Earlier this year I gave a talk to some college students, which has some more
practice info about starting a small internet company:

[https://broadcast.listennotes.com/good-enough-engineering-
to...](https://broadcast.listennotes.com/good-enough-engineering-to-start-an-
internet-company-f26be5b01025)

------
danmaz74
At this point, I would add Docker (without Kubernetes) to the "boring"
technologies that simplify your life. Having managed my own "server farm" of
20 machines on hetzner, with a very small startup, I found that abstracting
away the underlying OS removed a lot of friction.

------
rjurney
I've found the tradeoff is in favor of using ECS, Kubernetes or something
similar. The docs aren't too bad now. It is great to be able to build/deploy a
docker image and not worry about how it gets out there, and what might go
wrong with that system.

------
csdreamer7
> Basically, I have a wrapper script deploy.sh that is run on macOS:

I do the same thing on Linux.

build.sh, deploy.sh.

But, I also use a run.sh which runs tasks that I may not remember to run if I
come back to software after a while on a certain machine.

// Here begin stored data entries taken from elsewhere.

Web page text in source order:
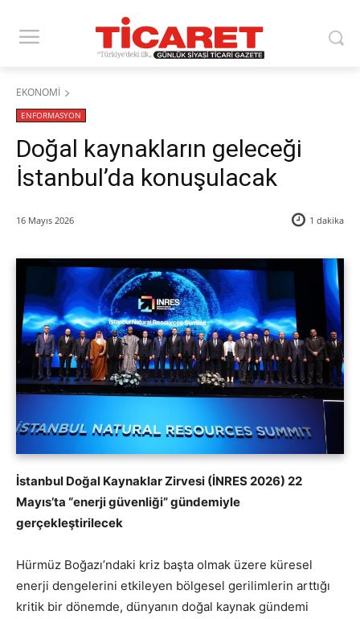
EKONOMİ
ENFORMASYON
Doğal kaynakların geleceği
İstanbul’da konuşulacak
16 Mayıs 2026 1 dakika
İstanbul Doğal Kaynaklar Zirvesi (İNRES 2026) 22
Mayıs’ta “enerji güvenliği” gündemiyle
gerçekleştirilecek
Hürmüz Boğazı’ndaki kriz başta olmak üzere küresel
enerji dengelerini etkileyen bölgesel gerilimlerin arttığı
kritik bir dönemde, dünyanın doğal kaynak gündemi
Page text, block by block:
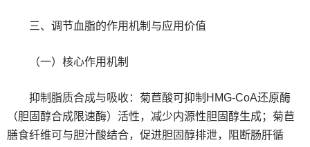
三、调节血脂的作用机制与应用价值
（一）核心作用机制
抑制脂质合成与吸收：菊苣酸可抑制HMG-CoA还原酶
（胆固醇合成限速酶）活性，减少内源性胆固醇生成；菊苣
膳食纤维可与胆汁酸结合，促进胆固醇排泄，阻断肠肝循
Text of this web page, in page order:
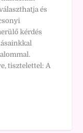
és
kérdés
tisztelettel: A
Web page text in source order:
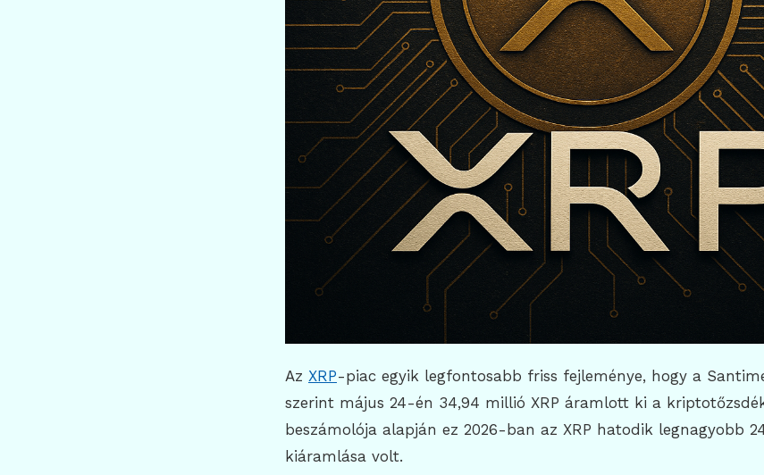
Az XRP-piac egyik legfontosabb friss fejleménye, hogy a
szerint május 24-én 34,94 millió XRP áramlott ki a
beszámolója alapján ez 2026-ban az XRP hatodik legnagyobb
kiáramlása volt.
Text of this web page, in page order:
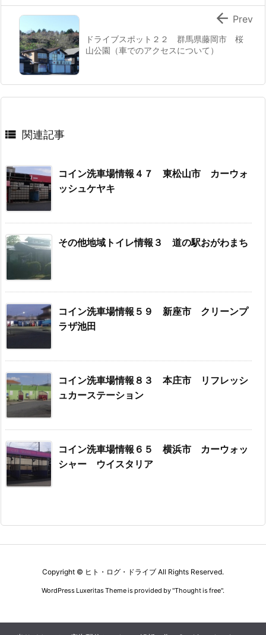
ドライブスポット２２ 群馬県藤岡市 桜
山公園（車でのアクセスについて）
 Prev
 関連記事
コイン洗車場情報４７ 東松山市 カーウォ
ッシュケヤキ
その他地域トイレ情報３ 道の駅おがわまち
コイン洗車場情報５９ 新座市 クリーンプ
ラザ池田
コイン洗車場情報８３ 本庄市 リフレッシ
ュカーステーション
コイン洗車場情報６５ 横浜市 カーウォッ
シャー ウイスタリア
Copyright © ヒト・ログ・ドライブ All Rights Reserved.
WordPress Luxeritas Theme is provided by "Thought is free".
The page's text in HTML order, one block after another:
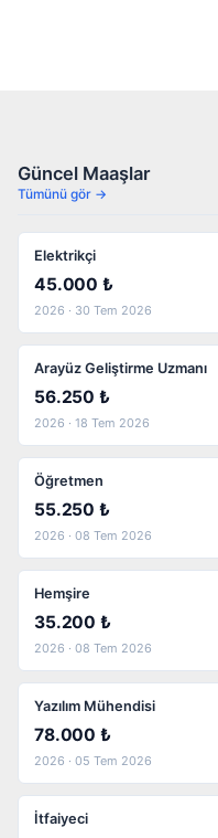
Güncel Maaşlar
Tümünü gör →
Elektrikçi
45.000 ₺
2026 · 30 Tem 2026
Arayüz Geliştirme Uzmanı
56.250 ₺
2026 · 18 Tem 2026
Öğretmen
55.250 ₺
2026 · 08 Tem 2026
Hemşire
35.200 ₺
2026 · 08 Tem 2026
Yazılım Mühendisi
78.000 ₺
2026 · 05 Tem 2026
İtfaiyeci
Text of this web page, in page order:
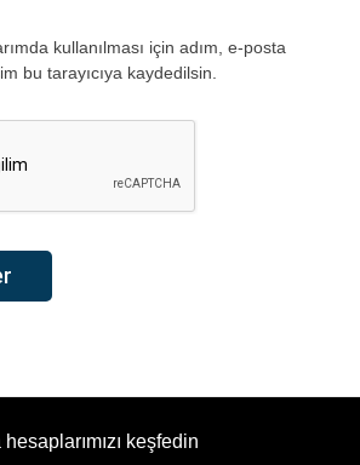
kullanılması için adım, e-posta
bu tarayıcıya kaydedilsin.
keşfedin
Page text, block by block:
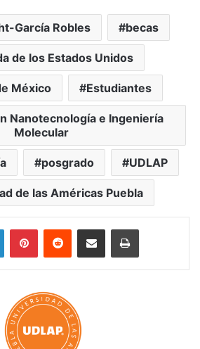
García Robles becas
de los Estados Unidos
México Estudiantes
Nanotecnología e Ingeniería
Molecular
posgrado UDLAP
de las Américas Puebla
LinkedInPinterestReddit Share via Email Print
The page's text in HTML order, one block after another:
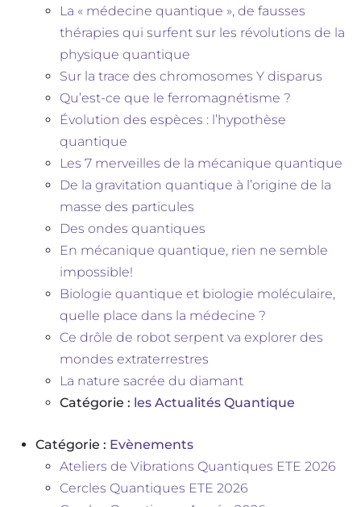
La « médecine quantique », de fausses
thérapies qui surfent sur les révolutions de la
physique quantique
Sur la trace des chromosomes Y disparus
Qu’est-ce que le ferromagnétisme ?
Évolution des espèces : l’hypothèse
quantique
Les 7 merveilles de la mécanique quantique
De la gravitation quantique à l’origine de la
masse des particules
Des ondes quantiques
En mécanique quantique, rien ne semble
impossible!
Biologie quantique et biologie moléculaire,
quelle place dans la médecine ?
Ce drôle de robot serpent va explorer des
mondes extraterrestres
La nature sacrée du diamant
Catégorie : les Actualités Quantique
Catégorie : Evènements
Ateliers de Vibrations Quantiques ETE 2026
Cercles Quantiques ETE 2026
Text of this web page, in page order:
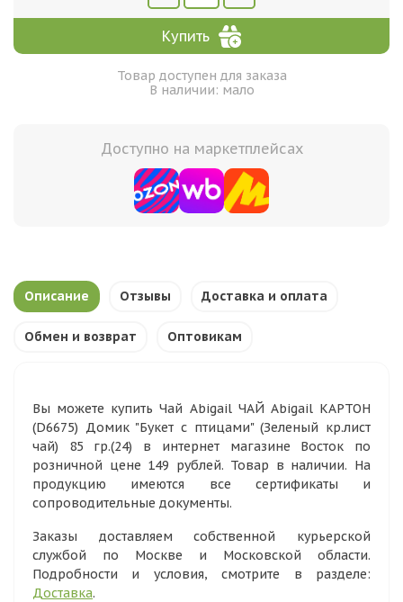
Купить
Товар доступен для заказа
В наличии: мало
Доступно на маркетплейсах
Описание Отзывы Доставка и оплата
Обмен и возврат Оптовикам
Вы можете купить Чай Abigail ЧАЙ Abigail КАРТОН
(D6675) Домик "Букет с птицами" (Зеленый кр.лист
чай) 85 гр.(24) в интернет магазине Восток по
розничной цене 149 рублей. Товар в наличии. На
продукцию имеются все сертификаты и
сопроводительные документы.
Заказы доставляем собственной курьерской
службой по Москве и Московской области.
Подробности и условия, смотрите в разделе:
Доставка.
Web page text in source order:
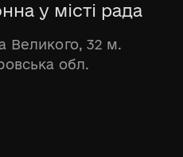
у місті рада
Великого, 32 м.
обл.
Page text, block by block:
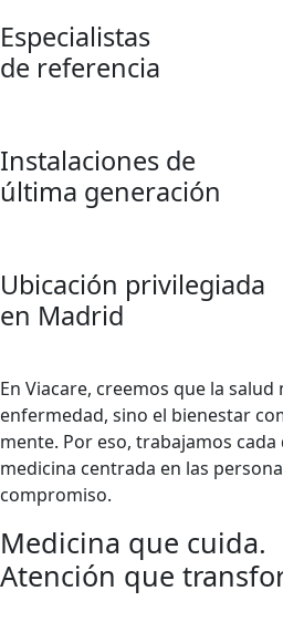
Especialistas
de referencia
Instalaciones de
última generación
Ubicación privilegiada
en Madrid
En Viacare, creemos que la
enfermedad, sino el bienestar
mente. Por eso, trabajamos
medicina centrada en las
compromiso.
Medicina que cuida.
Atención que
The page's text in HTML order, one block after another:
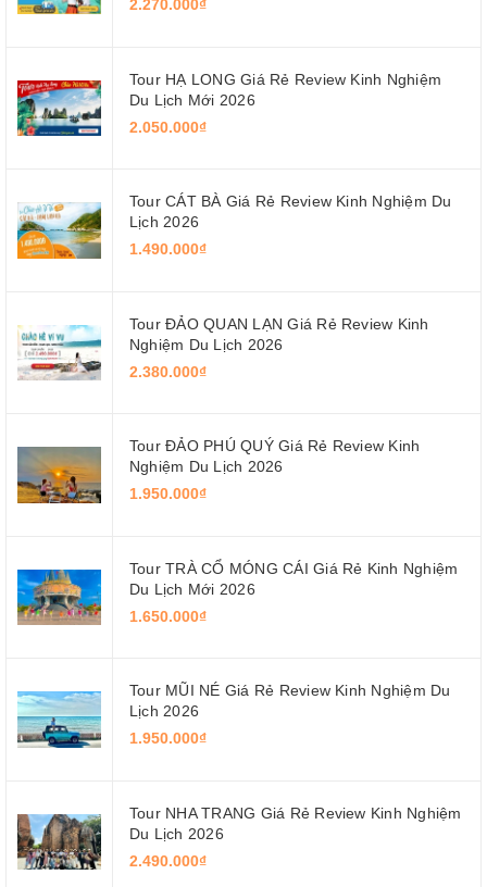
2.270.000₫
Tour HẠ LONG Giá Rẻ Review Kinh Nghiệm
Du Lịch Mới 2026
2.050.000₫
Tour CÁT BÀ Giá Rẻ Review Kinh Nghiệm Du
Lịch 2026
1.490.000₫
Tour ĐẢO QUAN LẠN Giá Rẻ Review Kinh
Nghiệm Du Lịch 2026
2.380.000₫
Tour ĐẢO PHÚ QUÝ Giá Rẻ Review Kinh
Nghiệm Du Lịch 2026
1.950.000₫
Tour TRÀ CỔ MÓNG CÁI Giá Rẻ Kinh Nghiệm
Du Lịch Mới 2026
1.650.000₫
Tour MŨI NÉ Giá Rẻ Review Kinh Nghiệm Du
Lịch 2026
1.950.000₫
Tour NHA TRANG Giá Rẻ Review Kinh Nghiệm
Du Lịch 2026
2.490.000₫
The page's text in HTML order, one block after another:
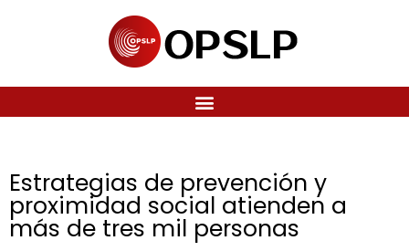
Estrategias de prevención y
proximidad social atienden a
más de tres mil personas
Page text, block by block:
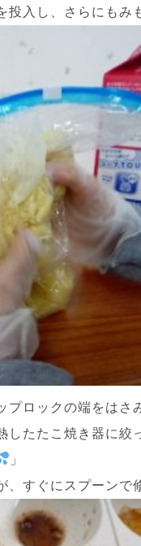
投入し、さらにもみ
プロックの端をはさ
したたこ焼き器に絞
」
、すぐにスプーン
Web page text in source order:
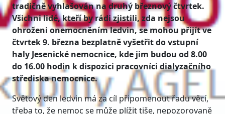
tradičně vyhlašován na druhý březnový čtvrtek.
Všichni lidé, kteří by rádi zjistili, zda nejsou
ohroženi onemocněním ledvin, se mohou přijít ve
čtvrtek 9. března bezplatně vyšetřit do vstupní
haly Jesenické nemocnice, kde jim budou od 8.00
do 16.00 hodin k dispozici pracovníci dialyzačního
střediska nemocnice.
Světový den ledvin má za cíl připomenout řadu věcí,
třeba to, že nemoc se může plížit tiše, nepozorovaně
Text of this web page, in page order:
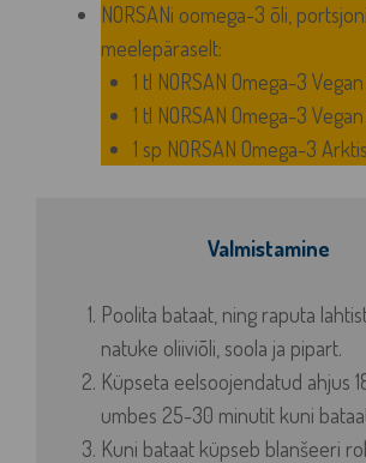
NORSANi oomega-3 õli,
meelepäraselt:
1 tl NORSAN Omega-3
1 tl NORSAN Omega-3
1 sp NORSAN Omega-3
Valmistamine
Poolita bataat, ning raputa
natuke oliiviõli, soola ja pipart.
Küpseta eelsoojendatud ahjus
umbes 25-30 minutit kuni
Kuni bataat küpseb blanšeeri
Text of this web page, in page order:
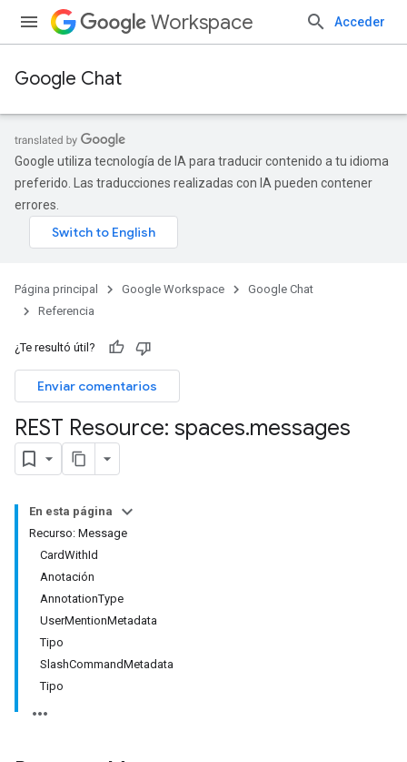
Workspace Acceder
Google Chat
Google utiliza tecnología de IA para traducir contenido a tu idioma
preferido. Las traducciones realizadas con IA pueden contener
errores.
Página principal Google Workspace
Google Chat
Referencia
¿Te resultó útil?
Enviar comentarios
REST Resource: spaces.messages
En esta página
Recurso: Message
CardWithId
Anotación
AnnotationType
UserMentionMetadata
Tipo
SlashCommandMetadata
Tipo
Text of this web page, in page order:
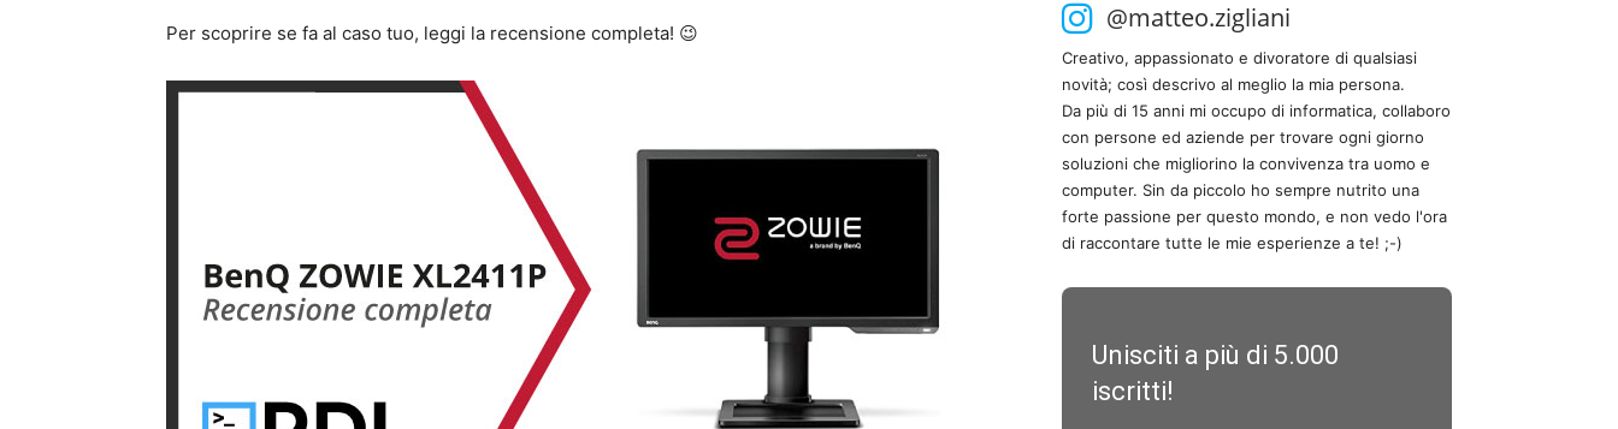
Per scoprire se fa al caso tuo, leggi la recensione completa! 😉 @matteo.zigliani
Creativo, appassionato e divoratore di qualsiasi
novità; così descrivo al meglio la mia persona.
Da più di 15 anni mi occupo di informatica, collaboro
con persone ed aziende per trovare ogni giorno
soluzioni che migliorino la convivenza tra uomo e
computer. Sin da piccolo ho sempre nutrito una
forte passione per questo mondo, e non vedo l'ora
di raccontare tutte le mie esperienze a te! ;-)
Unisciti a più di 5.000
iscritti!
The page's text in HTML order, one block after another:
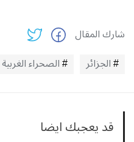
شارك المقال
الجزائر
الصحراء الغربية
قد يعجبك ايضا
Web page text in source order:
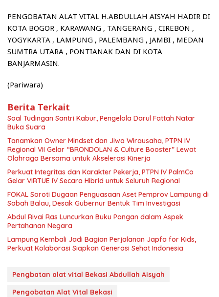
PENGOBATAN ALAT VITAL H.ABDULLAH AISYAH HADIR DI
KOTA BOGOR , KARAWANG , TANGERANG , CIREBON ,
YOGYKARTA , LAMPUNG , PALEMBANG , JAMBI , MEDAN
SUMTRA UTARA , PONTIANAK DAN DI KOTA
BANJARMASIN.
(Pariwara)
Berita Terkait
Soal Tudingan Santri Kabur, Pengelola Darul Fattah Natar
Buka Suara
Tanamkan Owner Mindset dan Jiwa Wirausaha, PTPN IV
Regional VII Gelar “BRONDOLAN & Culture Booster” Lewat
Olahraga Bersama untuk Akselerasi Kinerja
Perkuat Integritas dan Karakter Pekerja, PTPN IV PalmCo
FOKAL Soroti Dugaan Penguasaan Aset Pemprov Lampung di
Sabah Balau, Desak Gubernur Bentuk Tim Investigasi
Abdul Rivai Ras Luncurkan Buku Pangan dalam Aspek
Pertahanan Negara
Lampung Kembali Jadi Bagian Perjalanan Japfa for Kids,
Perkuat Kolaborasi Siapkan Generasi Sehat Indonesia
Pengbatan alat vital Bekasi Abdullah Aisyah
Pengobatan Alat Vital Bekasi
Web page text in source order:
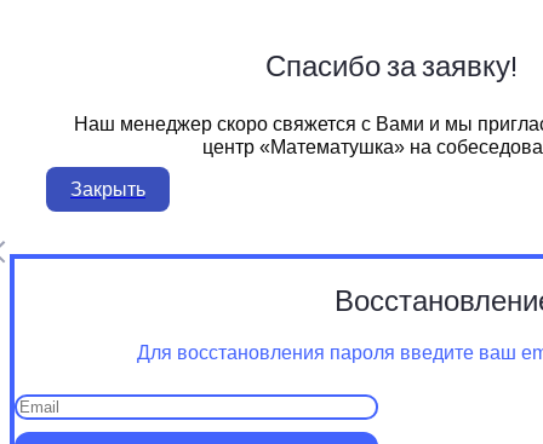
Спасибо за заявку!
Наш менеджер скоро свяжется с Вами и мы
центр «Математушка» на
Закрыть
Для восстановления пароля введите ваш
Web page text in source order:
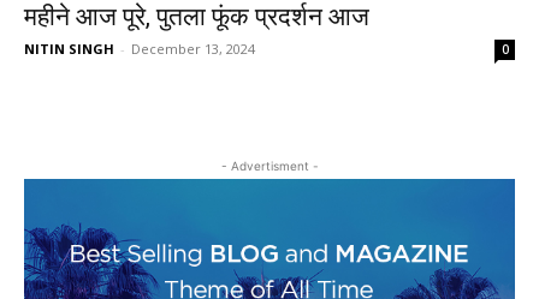
महीने आज पूरे, पुतला फूंक प्रदर्शन आज
NITIN SINGH - December 13, 2024 0
- Advertisment -
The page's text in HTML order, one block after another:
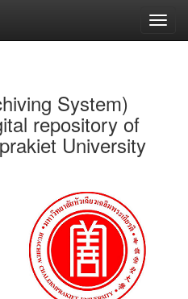
System)
repository of
University
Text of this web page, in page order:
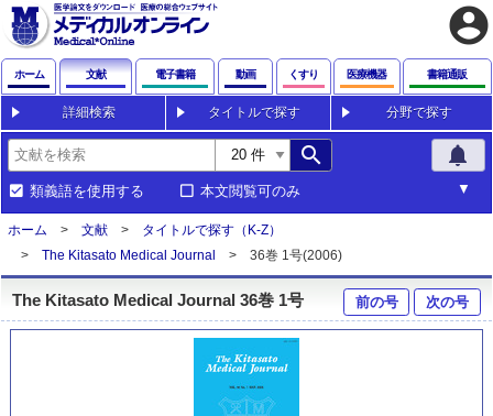
account_circle
ホーム 文献 電子書籍 動画 くすり 医療機器 書籍通販
詳細検索 タイトルで探す 分野で探す
search notifications
類義語を使用する 本文閲覧可のみ
ホーム 文献
タイトルで探す（K-Z）
The Kitasato Medical Journal
36巻 1号(2006)
The Kitasato Medical Journal 36巻 1号 前の号 次の号
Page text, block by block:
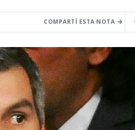
COMPARTÍ ESTA NOTA
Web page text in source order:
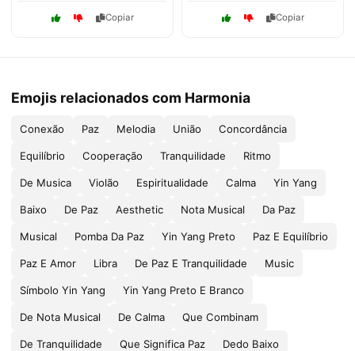
Copiar Copiar
Emojis relacionados com Harmonia
Conexão Paz Melodia União Concordância
Equilíbrio Cooperação Tranquilidade Ritmo
De Musica Violão Espiritualidade Calma Yin Yang
Baixo De Paz Aesthetic Nota Musical Da Paz
Musical Pomba Da Paz Yin Yang Preto Paz E Equilíbrio
Paz E Amor Libra De Paz E Tranquilidade Music
Símbolo Yin Yang Yin Yang Preto E Branco
De Nota Musical De Calma Que Combinam
De Tranquilidade Que Significa Paz Dedo Baixo
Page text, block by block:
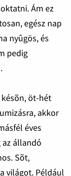
Ám ez
egész nap
nyûgös, és
pedig
öt-hét
akkor
éves
az állandó
Sõt,
világot. Például
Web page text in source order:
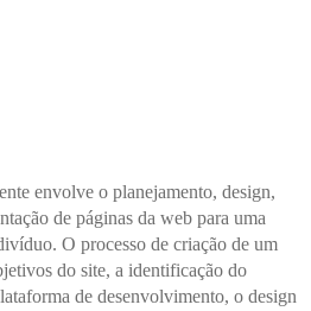
envolve o planejamento, design,
de páginas da web para uma
O processo de criação de um
do site, a identificação do
de desenvolvimento, o design
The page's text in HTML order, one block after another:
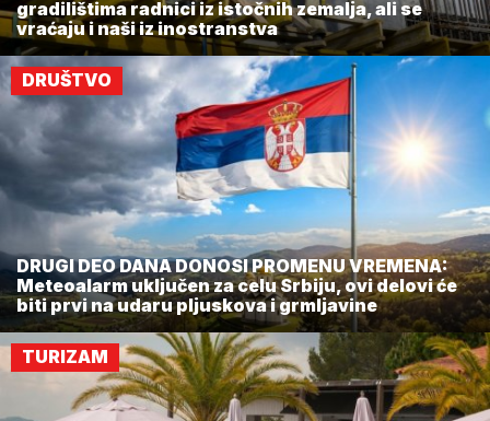
gradilištima radnici iz istočnih zemalja, ali se
vraćaju i naši iz inostranstva
DRUŠTVO
DRUGI DEO DANA DONOSI PROMENU VREMENA:
Meteoalarm uključen za celu Srbiju, ovi delovi će
biti prvi na udaru pljuskova i grmljavine
TURIZAM
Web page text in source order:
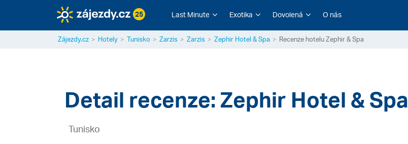
25 Last Minute Exotika Dovolená O nás
Zájezdy.cz Hotely Tunisko Zarzis Zarzis Zephir Hotel & Spa Recenze hotelu Zephir & Spa
Detail recenze: Zephir Hotel & Spa
Tunisko
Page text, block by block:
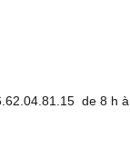
de 8 h à
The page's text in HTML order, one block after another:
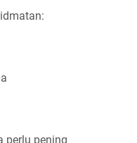
perlu pening

Like 'git pull' or 'bundle install'. Then ./dev-setup.sh or whatever for
starting up tasks.

I use multiple machines and having these two simple commands saves me so much
frustration.

You sit down to began work. You just run ./run.sh and it will setup a dev
instance for you. No sudden alerts that your gem is out of date... or worse...
no warnings at all and hard to diagnose sudden bugs that steals half a day
from you.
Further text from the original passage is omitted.